━━ DATA FOR THIS TASK

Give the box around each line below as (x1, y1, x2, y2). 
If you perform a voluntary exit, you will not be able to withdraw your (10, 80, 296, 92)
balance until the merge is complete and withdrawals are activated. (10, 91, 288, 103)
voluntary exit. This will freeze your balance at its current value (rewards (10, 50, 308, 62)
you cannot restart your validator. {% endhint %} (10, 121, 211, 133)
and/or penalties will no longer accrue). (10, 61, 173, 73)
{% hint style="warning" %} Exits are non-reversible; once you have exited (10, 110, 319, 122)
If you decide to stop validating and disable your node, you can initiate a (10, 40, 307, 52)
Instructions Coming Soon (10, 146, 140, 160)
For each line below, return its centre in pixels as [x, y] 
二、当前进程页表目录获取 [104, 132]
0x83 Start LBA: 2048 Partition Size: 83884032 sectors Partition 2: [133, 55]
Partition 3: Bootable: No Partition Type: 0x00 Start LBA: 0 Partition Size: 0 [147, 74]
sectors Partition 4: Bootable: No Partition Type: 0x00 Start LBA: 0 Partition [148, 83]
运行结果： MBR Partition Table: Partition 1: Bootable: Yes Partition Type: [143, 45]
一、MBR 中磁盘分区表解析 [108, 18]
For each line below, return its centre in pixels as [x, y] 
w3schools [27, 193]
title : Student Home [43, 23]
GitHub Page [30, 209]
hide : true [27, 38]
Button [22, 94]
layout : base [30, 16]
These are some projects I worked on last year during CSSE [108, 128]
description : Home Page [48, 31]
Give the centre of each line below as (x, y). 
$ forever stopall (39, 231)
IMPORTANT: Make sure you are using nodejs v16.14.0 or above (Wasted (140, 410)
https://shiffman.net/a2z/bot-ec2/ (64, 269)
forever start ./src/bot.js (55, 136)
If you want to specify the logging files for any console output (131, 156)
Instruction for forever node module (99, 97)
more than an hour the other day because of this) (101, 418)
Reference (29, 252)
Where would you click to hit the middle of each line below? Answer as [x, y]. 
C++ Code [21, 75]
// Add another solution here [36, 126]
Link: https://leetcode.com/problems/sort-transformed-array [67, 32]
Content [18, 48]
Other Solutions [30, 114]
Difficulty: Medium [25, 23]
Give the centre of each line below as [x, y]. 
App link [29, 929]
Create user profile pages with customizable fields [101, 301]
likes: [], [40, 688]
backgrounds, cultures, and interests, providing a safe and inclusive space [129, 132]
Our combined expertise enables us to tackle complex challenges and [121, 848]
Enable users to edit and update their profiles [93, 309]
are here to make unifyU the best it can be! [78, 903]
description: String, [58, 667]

━━━━
━━ DATA FOR THIS TASK

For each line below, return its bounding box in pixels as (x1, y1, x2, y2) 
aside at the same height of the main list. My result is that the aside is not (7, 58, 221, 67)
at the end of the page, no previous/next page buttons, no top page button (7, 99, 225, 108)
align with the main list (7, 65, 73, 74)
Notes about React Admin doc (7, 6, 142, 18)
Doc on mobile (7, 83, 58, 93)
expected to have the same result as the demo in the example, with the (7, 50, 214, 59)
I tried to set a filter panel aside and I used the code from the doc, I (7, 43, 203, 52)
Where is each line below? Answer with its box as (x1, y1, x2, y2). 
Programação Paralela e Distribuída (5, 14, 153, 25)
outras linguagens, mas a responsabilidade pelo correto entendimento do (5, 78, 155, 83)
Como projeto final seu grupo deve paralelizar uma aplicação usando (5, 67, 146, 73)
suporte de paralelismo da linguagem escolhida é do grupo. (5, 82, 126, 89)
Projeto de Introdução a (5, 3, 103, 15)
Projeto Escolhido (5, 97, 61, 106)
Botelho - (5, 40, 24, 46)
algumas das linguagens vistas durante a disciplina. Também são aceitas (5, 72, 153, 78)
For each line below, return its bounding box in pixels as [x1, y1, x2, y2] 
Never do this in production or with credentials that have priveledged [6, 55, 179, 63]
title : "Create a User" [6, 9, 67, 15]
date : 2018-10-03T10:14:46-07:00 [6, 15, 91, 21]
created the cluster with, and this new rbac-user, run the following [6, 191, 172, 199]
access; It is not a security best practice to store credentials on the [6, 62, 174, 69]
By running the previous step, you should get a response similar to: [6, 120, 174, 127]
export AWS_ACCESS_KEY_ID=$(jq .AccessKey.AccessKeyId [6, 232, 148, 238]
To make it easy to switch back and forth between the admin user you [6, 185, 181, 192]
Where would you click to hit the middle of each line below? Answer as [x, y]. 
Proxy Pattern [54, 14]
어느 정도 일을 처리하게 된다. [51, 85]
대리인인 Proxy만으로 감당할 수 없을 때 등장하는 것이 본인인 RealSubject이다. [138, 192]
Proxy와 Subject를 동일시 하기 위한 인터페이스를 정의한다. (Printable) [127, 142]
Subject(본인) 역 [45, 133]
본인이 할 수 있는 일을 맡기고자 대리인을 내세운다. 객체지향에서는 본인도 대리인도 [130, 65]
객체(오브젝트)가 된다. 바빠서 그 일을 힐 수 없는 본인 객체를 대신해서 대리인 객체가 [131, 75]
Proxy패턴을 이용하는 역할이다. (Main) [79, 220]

━━━━

**TASK TO COMPLETE:** The line above containing "y1, x2, y2]", the line containing "created the cluster", and every line between them are to be transcribed exactly; no other line is wanted.

**SOLVED PROBLEM:**
For each line below, return its bounding box in pixels as [x1, y1, x2, y2] 
Never do this in production or with credentials that have priveledged [6, 55, 179, 63]
title : "Create a User" [6, 9, 67, 15]
date : 2018-10-03T10:14:46-07:00 [6, 15, 91, 21]
created the cluster with, and this new rbac-user, run the following [6, 191, 172, 199]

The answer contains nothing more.